Task details -> In the entries below, count each line where "desired" appears. Give the total and nothing more.

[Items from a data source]

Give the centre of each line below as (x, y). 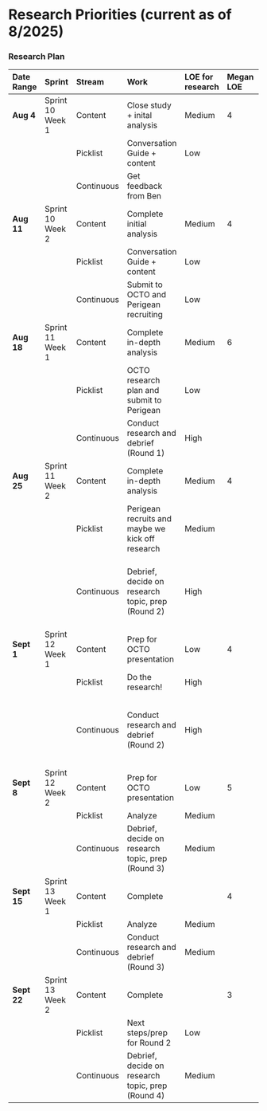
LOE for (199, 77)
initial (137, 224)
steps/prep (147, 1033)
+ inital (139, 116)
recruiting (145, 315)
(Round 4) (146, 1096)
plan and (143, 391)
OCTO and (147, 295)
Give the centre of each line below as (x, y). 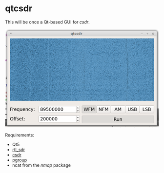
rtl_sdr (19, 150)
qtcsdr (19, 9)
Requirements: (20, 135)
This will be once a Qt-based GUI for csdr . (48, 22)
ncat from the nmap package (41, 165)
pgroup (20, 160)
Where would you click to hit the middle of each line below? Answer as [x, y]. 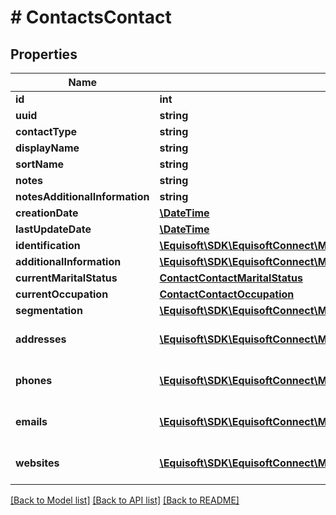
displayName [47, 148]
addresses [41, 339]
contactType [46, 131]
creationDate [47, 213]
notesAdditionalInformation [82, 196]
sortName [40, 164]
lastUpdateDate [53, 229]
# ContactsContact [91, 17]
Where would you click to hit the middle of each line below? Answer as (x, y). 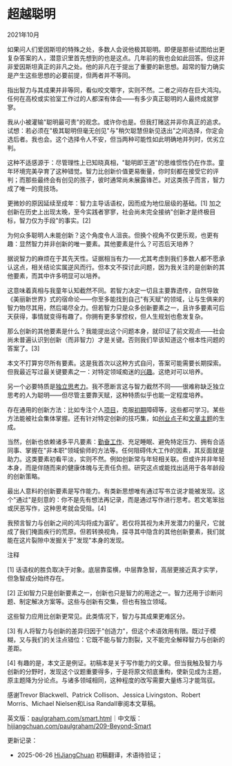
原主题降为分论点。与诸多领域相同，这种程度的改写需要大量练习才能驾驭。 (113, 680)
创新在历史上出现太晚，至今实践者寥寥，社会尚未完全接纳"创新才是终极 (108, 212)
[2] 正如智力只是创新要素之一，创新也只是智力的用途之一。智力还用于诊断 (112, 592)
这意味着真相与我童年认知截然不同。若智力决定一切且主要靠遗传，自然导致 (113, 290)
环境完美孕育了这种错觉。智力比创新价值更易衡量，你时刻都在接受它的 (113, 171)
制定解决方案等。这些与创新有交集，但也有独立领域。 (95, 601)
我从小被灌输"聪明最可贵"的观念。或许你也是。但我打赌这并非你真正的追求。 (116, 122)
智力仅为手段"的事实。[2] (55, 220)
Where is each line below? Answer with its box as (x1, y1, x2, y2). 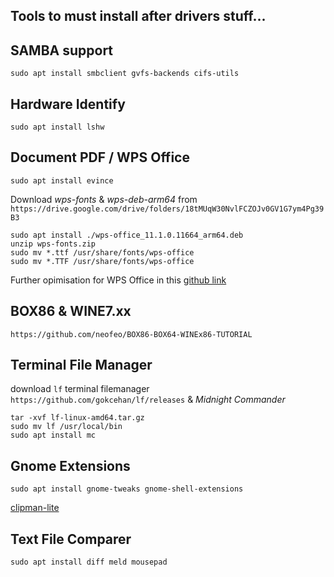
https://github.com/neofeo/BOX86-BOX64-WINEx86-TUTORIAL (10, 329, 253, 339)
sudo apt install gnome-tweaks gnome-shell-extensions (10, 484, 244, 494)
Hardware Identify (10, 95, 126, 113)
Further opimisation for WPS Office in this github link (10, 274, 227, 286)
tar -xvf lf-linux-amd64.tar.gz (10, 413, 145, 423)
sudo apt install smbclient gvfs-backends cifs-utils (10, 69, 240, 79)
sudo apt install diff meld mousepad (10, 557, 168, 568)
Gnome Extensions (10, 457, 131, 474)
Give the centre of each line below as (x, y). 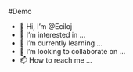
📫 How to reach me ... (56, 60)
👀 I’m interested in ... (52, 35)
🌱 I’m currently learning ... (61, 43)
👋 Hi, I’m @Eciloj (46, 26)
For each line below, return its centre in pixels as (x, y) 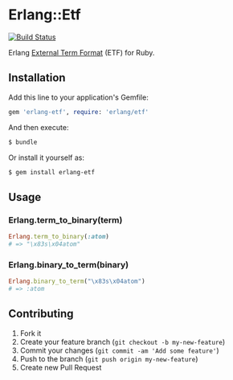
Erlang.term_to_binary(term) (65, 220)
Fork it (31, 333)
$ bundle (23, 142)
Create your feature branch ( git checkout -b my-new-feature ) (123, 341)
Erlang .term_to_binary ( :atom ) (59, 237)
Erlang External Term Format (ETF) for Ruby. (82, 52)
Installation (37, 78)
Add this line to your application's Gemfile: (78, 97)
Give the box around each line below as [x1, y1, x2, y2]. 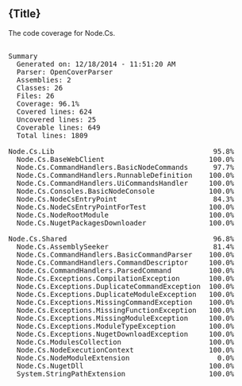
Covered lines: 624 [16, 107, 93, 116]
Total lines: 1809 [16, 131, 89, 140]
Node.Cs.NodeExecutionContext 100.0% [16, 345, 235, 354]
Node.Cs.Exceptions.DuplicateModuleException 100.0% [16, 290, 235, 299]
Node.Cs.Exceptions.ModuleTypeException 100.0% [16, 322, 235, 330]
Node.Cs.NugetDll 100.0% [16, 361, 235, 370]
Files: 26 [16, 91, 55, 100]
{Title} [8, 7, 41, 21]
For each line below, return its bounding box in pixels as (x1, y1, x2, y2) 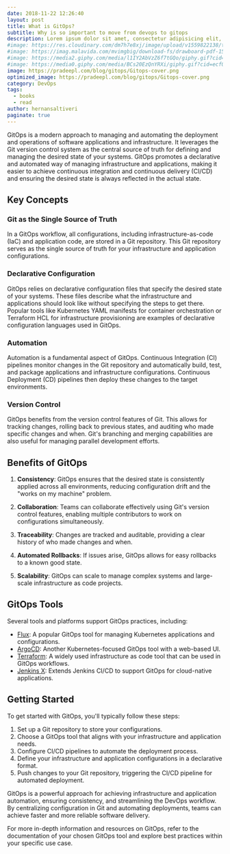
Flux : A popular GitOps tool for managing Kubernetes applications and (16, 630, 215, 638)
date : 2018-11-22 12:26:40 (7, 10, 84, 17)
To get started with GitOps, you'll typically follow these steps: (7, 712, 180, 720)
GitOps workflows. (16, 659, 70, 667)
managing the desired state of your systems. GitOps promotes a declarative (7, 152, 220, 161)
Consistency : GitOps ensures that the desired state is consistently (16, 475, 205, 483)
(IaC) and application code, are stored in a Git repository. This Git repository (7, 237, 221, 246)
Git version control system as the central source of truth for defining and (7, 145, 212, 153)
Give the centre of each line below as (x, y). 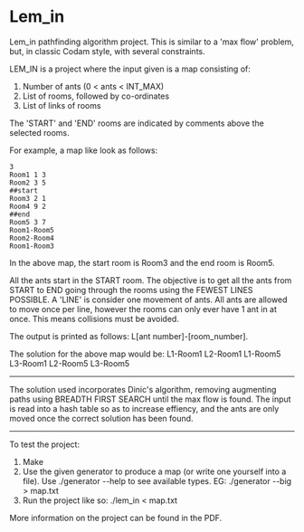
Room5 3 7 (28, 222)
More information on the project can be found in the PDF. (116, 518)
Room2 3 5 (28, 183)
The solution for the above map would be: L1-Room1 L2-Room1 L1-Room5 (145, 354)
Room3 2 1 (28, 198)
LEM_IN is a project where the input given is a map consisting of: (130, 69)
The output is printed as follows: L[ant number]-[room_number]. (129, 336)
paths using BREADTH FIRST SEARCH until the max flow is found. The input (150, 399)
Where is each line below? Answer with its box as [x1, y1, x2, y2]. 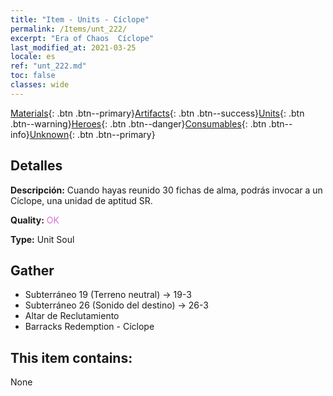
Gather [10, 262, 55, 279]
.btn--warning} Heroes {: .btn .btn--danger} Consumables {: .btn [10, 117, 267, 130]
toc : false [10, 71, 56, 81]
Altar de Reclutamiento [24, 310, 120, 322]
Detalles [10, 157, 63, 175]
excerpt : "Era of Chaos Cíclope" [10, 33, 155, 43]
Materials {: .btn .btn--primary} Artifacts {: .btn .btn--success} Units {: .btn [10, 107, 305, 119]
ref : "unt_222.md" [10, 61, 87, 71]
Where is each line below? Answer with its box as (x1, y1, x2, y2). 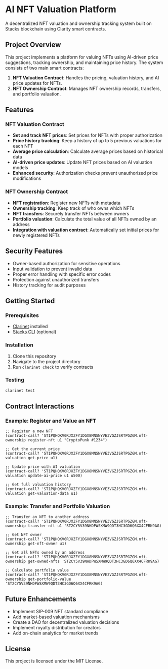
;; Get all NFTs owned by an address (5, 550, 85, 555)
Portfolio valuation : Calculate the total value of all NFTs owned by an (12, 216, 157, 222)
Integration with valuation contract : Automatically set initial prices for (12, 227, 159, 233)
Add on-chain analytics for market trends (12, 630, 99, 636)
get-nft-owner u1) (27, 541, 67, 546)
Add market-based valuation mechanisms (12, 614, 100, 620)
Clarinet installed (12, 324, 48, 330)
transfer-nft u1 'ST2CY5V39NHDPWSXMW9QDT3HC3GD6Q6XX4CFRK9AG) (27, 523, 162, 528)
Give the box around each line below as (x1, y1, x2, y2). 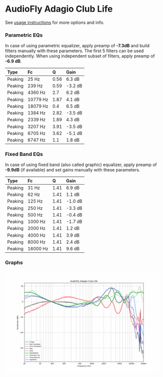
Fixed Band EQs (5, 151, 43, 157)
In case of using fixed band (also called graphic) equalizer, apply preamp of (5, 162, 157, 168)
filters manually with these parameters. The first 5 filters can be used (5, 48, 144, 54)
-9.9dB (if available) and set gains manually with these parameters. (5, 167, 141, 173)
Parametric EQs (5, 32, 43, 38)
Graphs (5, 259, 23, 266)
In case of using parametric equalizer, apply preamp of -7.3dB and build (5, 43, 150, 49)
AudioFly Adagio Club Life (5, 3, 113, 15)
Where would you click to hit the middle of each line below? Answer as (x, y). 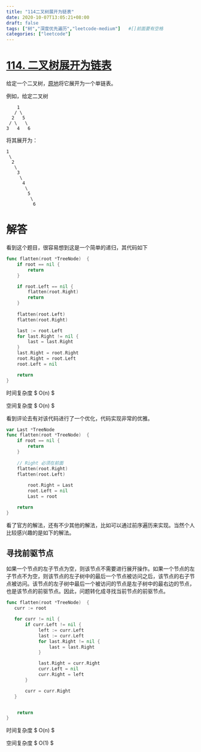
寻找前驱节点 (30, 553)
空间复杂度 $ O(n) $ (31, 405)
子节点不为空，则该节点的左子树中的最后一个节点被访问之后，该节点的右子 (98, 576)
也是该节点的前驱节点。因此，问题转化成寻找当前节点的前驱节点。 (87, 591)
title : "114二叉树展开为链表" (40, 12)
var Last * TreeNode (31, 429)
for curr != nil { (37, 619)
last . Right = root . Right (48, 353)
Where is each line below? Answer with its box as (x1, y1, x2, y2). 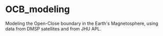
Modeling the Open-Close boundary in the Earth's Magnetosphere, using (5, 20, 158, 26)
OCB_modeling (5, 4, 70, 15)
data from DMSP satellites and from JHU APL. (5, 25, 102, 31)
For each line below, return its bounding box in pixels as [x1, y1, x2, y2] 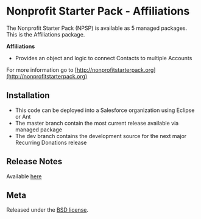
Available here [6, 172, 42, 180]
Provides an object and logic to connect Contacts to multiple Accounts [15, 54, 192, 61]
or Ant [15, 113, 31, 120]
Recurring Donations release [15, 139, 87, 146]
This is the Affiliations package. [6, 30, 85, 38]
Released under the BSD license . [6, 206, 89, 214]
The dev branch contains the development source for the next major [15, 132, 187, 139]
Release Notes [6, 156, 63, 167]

Result for this task -> 2